After 37 years of spelling “R-A-N-D-A-Z-Z-A” (to say nothing for trying to get people to spell my FIRST name right), I can sympathize with Shauna Tokumi if she thinks that her given name isn’t exactly going to work for entertainment purposes. It might, but Nautica Thorn rolls off the tongue in a more fluid and pleasing manner — and it certainly is easier to both remember and spell. Not that there’s anything wrong with Shauna Tokumi, as a name. Personally, I’m a big fan of keeping one’s ethnic name, but a girl has to think of her career.
As part of a growing trend — Shauna/Nautica filed for a trademark registration for her stage name (serial no. 78968551) for “Entertainment services in the nature of live acting, dancing performances and modeling for adult performances, and public appearances of a star of adult movies; entertainment services, namely providing visual pictures and images in the field of adult entertainment via the internet.” (International Class 41) The Examining Attorney didn’t find anything wrong with it, and moved it along to publication.
Enter Nautica®. (cue the music for the villain or the hero, depending on which side you want to take in this little tiff). They filed an opposition to Ms. Tokumi’s registration. (Link to Opposition)
Nautica® describes itself as follows:
Nautica, a modern American classic, offers quality, design and value while capturing the essence of an active, adventurous and spirited lifestyle.(source)
My “fashion consultant” describes Nautica® as “preppy, conservative, with kind of a nautical theme, I guess. You know, white boy clothes.”
Regardless of my opinion of Nautica’s® marketing or their products, their lawyers are thorough. Nautica® has somewhere in the neighborhood of 30 registered trademarks containing the term “Nautica.” Another sidebar, their attorney of record in this opposition, Brian Gaynor, is one of those opposing counsels that makes you really enjoy practicing law. He and I have had occasion to be on opposite sides in a matter related to this one, and he is professional, courteous, and cool… so I certainly come into this discussion with no anti-Nautica® bias. Nevertheless, I’m putting my money on Nautica Thorn to win this one.
Problem number 1 for Nautica®: Nautica is a common word (not in English, but a common word). I agree that Nautica® should be able to protect its mark. I even agree that a dictionary word can be a trademark. Even so, it seems to be just slightly overreaching to say that Nautica® can “own” or “control” every trademark use of the word “Nautica.” Nevertheless, with a stack of trademark registrations thicker than a deck of cards and deep market penetration, Nautica® might be able to overcome this problem. The line: even money.

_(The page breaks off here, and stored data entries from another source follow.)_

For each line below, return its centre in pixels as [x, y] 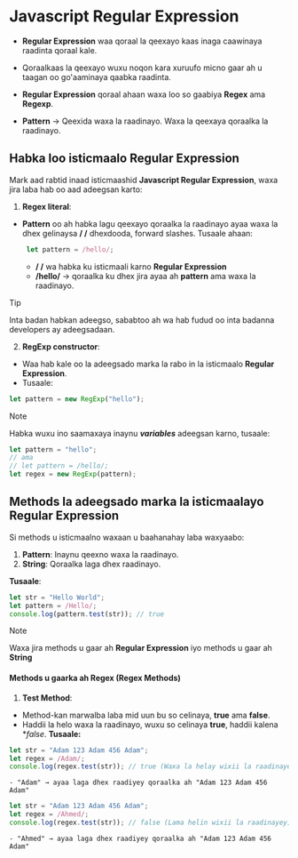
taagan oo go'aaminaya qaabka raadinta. [96, 76]
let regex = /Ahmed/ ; [49, 814]
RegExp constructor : [61, 346]
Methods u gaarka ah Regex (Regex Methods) [95, 678]
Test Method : [47, 698]
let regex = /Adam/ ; [47, 758]
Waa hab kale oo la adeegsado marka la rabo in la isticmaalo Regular [148, 364]
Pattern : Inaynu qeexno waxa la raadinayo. [100, 554]
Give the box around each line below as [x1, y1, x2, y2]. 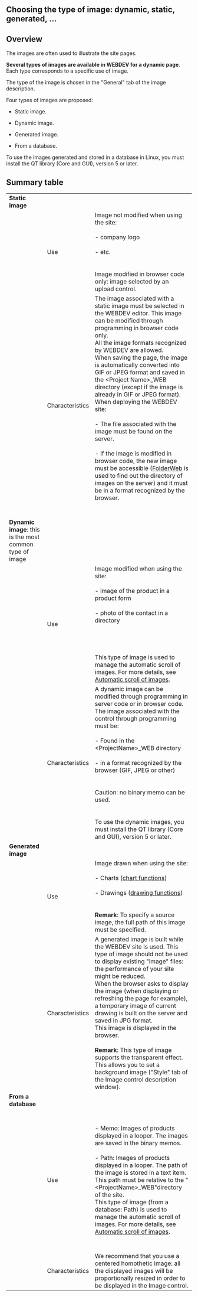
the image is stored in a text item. [94, 1169, 187, 1177]
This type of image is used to [94, 653, 175, 661]
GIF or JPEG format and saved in [94, 369, 185, 377]
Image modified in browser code [94, 270, 184, 278]
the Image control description [94, 1076, 177, 1084]
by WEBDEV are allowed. [94, 346, 164, 354]
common [9, 540, 34, 549]
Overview [6, 34, 43, 44]
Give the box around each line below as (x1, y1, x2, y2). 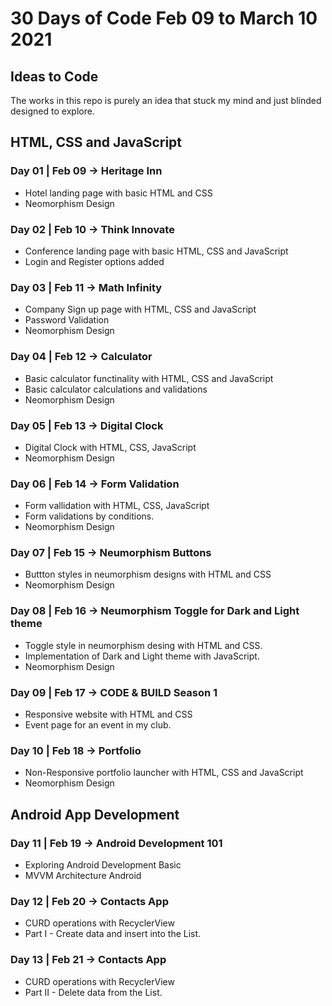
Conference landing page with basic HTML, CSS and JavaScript (24, 245, 289, 257)
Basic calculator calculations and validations (24, 383, 208, 395)
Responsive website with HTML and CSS (24, 708, 193, 721)
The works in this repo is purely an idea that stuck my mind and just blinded (10, 95, 322, 106)
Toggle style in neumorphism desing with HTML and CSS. (24, 639, 263, 651)
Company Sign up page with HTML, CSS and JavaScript (24, 303, 257, 316)
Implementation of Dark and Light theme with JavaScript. (24, 650, 260, 662)
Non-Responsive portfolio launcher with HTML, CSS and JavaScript (24, 767, 304, 779)
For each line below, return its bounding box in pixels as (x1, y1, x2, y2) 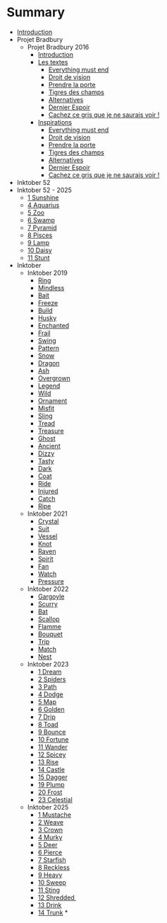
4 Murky (37, 833, 63, 842)
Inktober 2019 (27, 268, 68, 277)
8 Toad (37, 720, 58, 728)
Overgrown (37, 373, 71, 383)
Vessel (37, 532, 58, 540)
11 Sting (37, 885, 61, 894)
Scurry (37, 599, 58, 608)
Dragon (37, 358, 60, 367)
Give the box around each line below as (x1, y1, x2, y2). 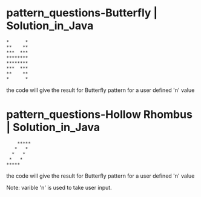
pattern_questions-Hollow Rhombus (6, 108, 193, 121)
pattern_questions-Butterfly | (6, 6, 158, 20)
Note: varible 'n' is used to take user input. (6, 184, 112, 191)
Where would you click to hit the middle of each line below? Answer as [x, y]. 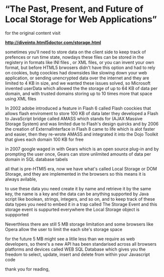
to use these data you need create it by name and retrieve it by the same [78, 188]
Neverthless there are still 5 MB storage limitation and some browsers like [79, 224]
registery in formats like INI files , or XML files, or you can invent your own [80, 62]
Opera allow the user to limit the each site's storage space [64, 229]
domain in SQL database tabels [36, 159]
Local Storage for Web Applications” [81, 19]
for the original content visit [33, 33]
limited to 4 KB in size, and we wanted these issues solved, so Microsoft [78, 83]
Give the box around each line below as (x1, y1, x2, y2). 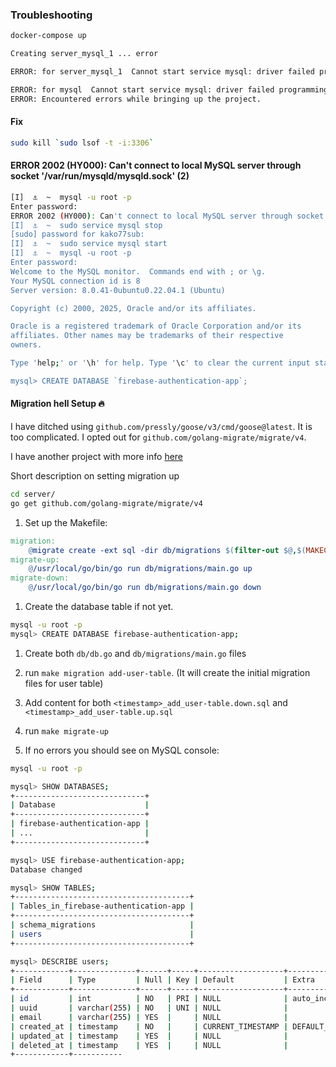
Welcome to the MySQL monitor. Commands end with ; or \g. (10, 266, 267, 277)
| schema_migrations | (10, 920, 195, 930)
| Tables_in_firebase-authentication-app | (10, 901, 195, 912)
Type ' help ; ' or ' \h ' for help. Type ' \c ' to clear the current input (10, 358, 311, 368)
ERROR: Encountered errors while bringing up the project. (10, 94, 262, 104)
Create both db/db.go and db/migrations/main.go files (24, 647, 247, 659)
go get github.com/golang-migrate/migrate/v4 (10, 498, 203, 508)
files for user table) (24, 677, 104, 689)
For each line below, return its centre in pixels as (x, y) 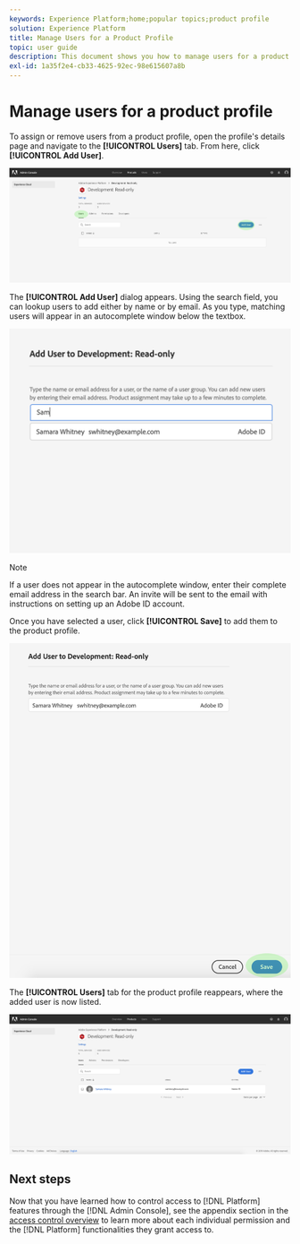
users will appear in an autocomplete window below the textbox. (128, 316)
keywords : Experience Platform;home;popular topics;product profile (139, 19)
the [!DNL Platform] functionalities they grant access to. (112, 1229)
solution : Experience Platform (67, 28)
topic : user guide (43, 47)
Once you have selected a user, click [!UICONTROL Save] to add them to (144, 621)
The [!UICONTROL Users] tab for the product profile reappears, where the (146, 992)
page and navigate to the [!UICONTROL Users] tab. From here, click (135, 146)
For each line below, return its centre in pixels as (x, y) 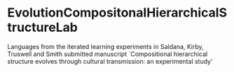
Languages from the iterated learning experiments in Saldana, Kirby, (106, 46)
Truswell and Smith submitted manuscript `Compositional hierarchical (108, 54)
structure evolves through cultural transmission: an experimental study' (110, 61)
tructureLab (43, 27)
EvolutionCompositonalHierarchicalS (117, 13)
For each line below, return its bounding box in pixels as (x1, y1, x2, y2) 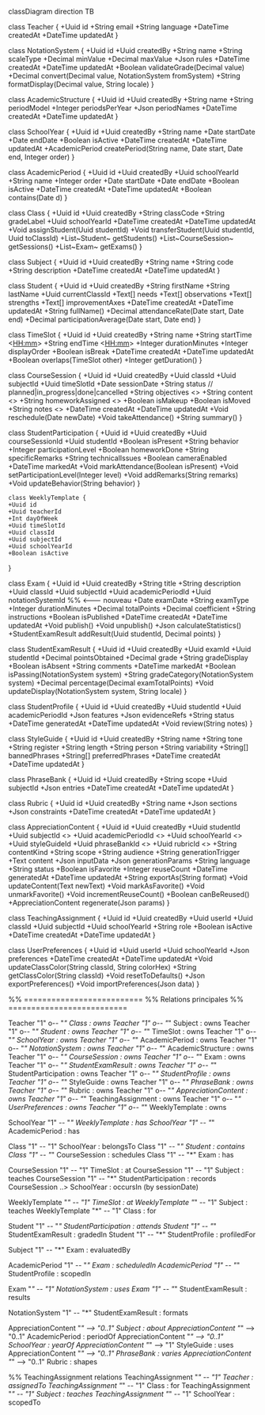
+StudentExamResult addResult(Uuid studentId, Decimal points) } (8, 629, 221, 639)
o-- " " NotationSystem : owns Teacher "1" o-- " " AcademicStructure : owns (8, 1043, 255, 1053)
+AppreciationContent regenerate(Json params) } (8, 898, 170, 907)
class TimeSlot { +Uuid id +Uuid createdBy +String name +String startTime (8, 330, 252, 339)
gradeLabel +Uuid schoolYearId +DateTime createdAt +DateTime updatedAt (8, 217, 256, 226)
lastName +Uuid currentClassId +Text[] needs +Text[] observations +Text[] (8, 289, 252, 299)
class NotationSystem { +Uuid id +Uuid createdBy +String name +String (8, 46, 243, 55)
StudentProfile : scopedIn (8, 1269, 91, 1278)
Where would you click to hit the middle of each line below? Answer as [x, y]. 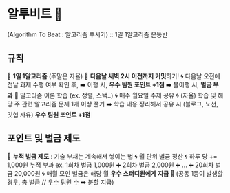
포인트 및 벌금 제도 [44, 138]
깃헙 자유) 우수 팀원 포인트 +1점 [49, 115]
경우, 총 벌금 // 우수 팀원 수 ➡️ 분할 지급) [61, 182]
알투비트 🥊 [35, 14]
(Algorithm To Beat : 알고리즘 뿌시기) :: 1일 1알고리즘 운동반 [87, 34]
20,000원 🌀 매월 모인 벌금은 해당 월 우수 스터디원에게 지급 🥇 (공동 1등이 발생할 [119, 173]
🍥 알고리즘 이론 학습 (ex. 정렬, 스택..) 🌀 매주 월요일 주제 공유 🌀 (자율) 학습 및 [115, 95]
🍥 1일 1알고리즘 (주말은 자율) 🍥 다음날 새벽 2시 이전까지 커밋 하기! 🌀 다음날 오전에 [114, 76]
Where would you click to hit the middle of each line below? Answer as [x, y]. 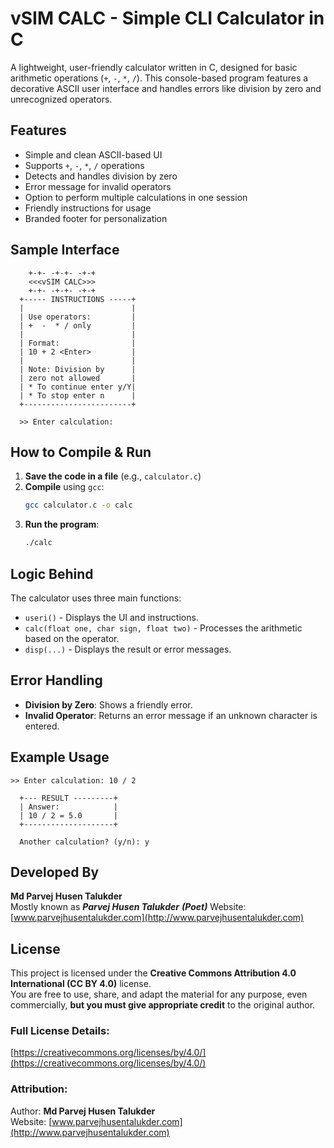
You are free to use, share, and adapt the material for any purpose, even [159, 994]
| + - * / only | [78, 325]
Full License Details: [60, 1031]
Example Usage [60, 757]
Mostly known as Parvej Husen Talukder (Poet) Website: [128, 907]
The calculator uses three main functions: [96, 598]
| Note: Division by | [78, 369]
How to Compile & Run [81, 452]
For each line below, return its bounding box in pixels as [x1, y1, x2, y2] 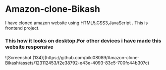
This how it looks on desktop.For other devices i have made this [5, 37, 162, 44]
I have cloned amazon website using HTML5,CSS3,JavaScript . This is [5, 20, 148, 26]
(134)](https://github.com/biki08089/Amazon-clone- [32, 55, 140, 61]
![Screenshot [5, 55, 32, 61]
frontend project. [5, 25, 40, 31]
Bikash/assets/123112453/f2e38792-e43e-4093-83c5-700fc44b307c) [5, 60, 150, 66]
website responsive [5, 43, 54, 50]
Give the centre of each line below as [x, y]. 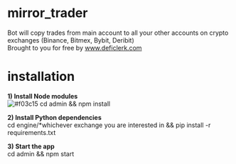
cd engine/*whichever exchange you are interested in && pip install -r [109, 125]
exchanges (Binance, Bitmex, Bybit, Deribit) [71, 40]
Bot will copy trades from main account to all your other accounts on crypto [118, 33]
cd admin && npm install [75, 104]
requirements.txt [32, 132]
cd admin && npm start [41, 153]
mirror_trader [48, 13]
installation [41, 77]
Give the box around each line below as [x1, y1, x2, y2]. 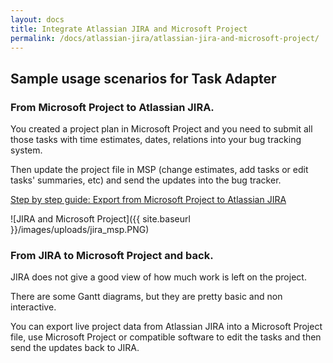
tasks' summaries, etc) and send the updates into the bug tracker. [10, 174, 282, 186]
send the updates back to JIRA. [10, 342, 140, 354]
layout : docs [10, 14, 65, 25]
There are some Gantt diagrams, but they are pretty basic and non [10, 291, 283, 303]
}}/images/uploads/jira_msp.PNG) [10, 224, 150, 236]
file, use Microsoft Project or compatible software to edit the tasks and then [10, 331, 322, 343]
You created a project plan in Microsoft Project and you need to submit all [10, 123, 313, 135]
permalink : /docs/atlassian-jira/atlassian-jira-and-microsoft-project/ [10, 33, 320, 43]
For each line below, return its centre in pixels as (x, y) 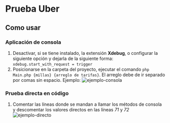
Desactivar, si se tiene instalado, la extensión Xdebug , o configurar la (85, 53)
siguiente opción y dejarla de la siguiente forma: (63, 58)
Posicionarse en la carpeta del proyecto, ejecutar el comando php (81, 69)
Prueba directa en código (37, 93)
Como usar (23, 28)
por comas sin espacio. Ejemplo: (47, 80)
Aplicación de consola (33, 42)
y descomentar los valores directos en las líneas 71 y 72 (71, 110)
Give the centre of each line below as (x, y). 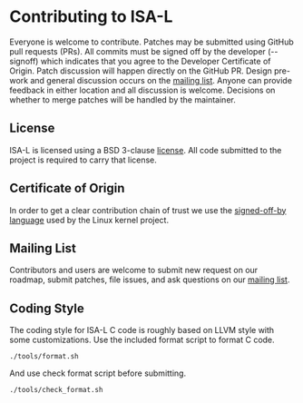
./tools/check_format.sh (56, 390)
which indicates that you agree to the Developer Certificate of (156, 61)
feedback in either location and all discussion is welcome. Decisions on (142, 90)
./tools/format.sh (44, 357)
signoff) (24, 61)
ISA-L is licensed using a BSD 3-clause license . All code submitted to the (146, 150)
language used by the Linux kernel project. (89, 220)
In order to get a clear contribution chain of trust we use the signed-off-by (148, 210)
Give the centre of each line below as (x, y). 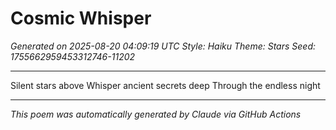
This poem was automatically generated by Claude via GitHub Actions (156, 114)
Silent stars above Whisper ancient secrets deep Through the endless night (165, 85)
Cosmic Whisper (81, 18)
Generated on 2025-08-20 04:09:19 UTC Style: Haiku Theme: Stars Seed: (163, 46)
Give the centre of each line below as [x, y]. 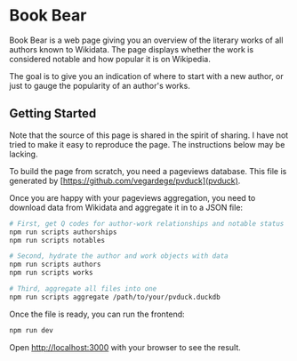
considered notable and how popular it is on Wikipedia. [110, 59]
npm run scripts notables [57, 240]
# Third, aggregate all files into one [83, 289]
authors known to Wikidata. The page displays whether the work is [132, 49]
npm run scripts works [51, 273]
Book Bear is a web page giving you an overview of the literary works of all [146, 40]
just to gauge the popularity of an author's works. [100, 85]
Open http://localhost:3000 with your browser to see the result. [125, 347]
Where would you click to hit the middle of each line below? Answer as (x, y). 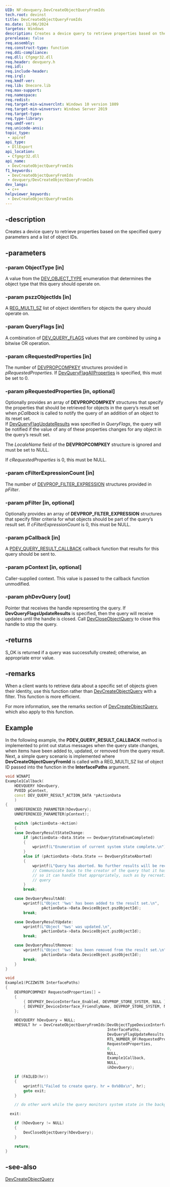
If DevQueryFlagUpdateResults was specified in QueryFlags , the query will (83, 424)
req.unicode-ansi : (25, 128)
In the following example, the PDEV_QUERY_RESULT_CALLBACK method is (84, 740)
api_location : (20, 152)
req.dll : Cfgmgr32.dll (29, 57)
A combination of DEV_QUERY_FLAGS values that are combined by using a (83, 338)
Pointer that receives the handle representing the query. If (66, 608)
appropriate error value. (30, 658)
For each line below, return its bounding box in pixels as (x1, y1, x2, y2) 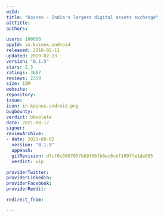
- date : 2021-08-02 (6, 136, 55, 142)
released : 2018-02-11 (6, 47, 60, 54)
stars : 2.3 (6, 64, 33, 70)
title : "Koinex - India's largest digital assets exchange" (6, 14, 159, 20)
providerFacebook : (6, 181, 52, 187)
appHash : (11, 147, 33, 153)
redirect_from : (6, 197, 44, 203)
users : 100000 (6, 36, 42, 42)
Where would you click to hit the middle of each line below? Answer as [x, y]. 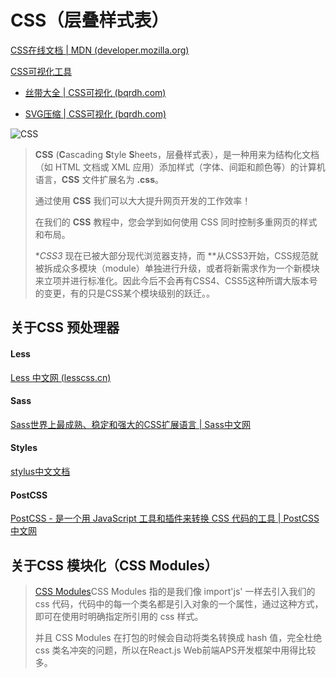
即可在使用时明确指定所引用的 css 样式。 [119, 616]
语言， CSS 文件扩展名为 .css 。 [99, 179]
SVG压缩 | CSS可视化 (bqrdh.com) [95, 113]
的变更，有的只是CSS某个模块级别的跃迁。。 [124, 293]
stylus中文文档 [40, 471]
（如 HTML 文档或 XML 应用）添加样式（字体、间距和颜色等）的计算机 [180, 167]
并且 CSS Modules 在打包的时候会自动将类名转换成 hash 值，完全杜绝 [178, 637]
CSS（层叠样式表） [90, 20]
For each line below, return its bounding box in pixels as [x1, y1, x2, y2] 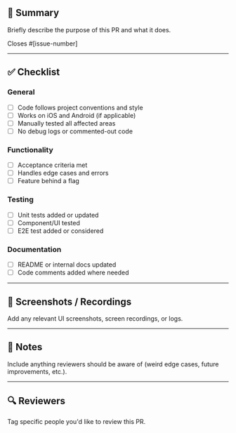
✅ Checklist [7, 66, 60, 78]
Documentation [7, 244, 62, 254]
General [7, 87, 35, 97]
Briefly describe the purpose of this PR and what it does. [7, 25, 171, 34]
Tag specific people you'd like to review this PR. [7, 417, 146, 425]
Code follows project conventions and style [17, 103, 143, 112]
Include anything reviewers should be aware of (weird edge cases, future [7, 359, 219, 368]
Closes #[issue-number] [7, 39, 78, 48]
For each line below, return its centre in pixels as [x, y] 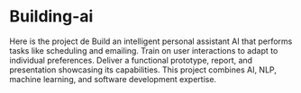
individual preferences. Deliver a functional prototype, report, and [131, 60]
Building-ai [51, 17]
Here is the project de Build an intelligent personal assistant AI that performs [151, 41]
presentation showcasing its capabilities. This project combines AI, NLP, [143, 70]
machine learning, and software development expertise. [113, 79]
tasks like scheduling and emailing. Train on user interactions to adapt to [144, 50]
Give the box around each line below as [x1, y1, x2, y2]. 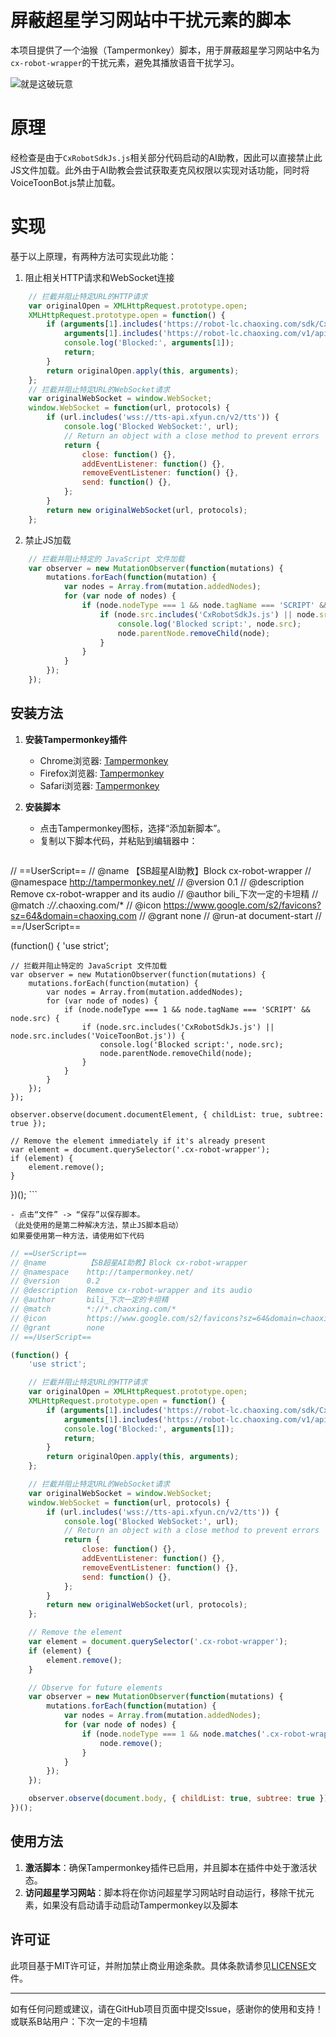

Problem number 2 for Nautica®: Is there really any likelihood of confusion here? If you hear that “Nautica Thorn” is going to be in a new movie, do you think for a second, (use the Jim Gaffigan “voice of the woman who doesn’t get his jokes“) that some soccer mom from Minneapolis is going to say “ohhh, well, I just love Nautica towels. And by golly, if they are makin’ porn now, perhaps its time for me to stop listening to Mary Kiffmeyer and just give the ol’ DVD player some thrills.”
Conversely, is anyone going to watch a Nautica Thorn movie and then say “ewww, I’m not buying that ugly yellow and blue jacket. That company endorses smut!”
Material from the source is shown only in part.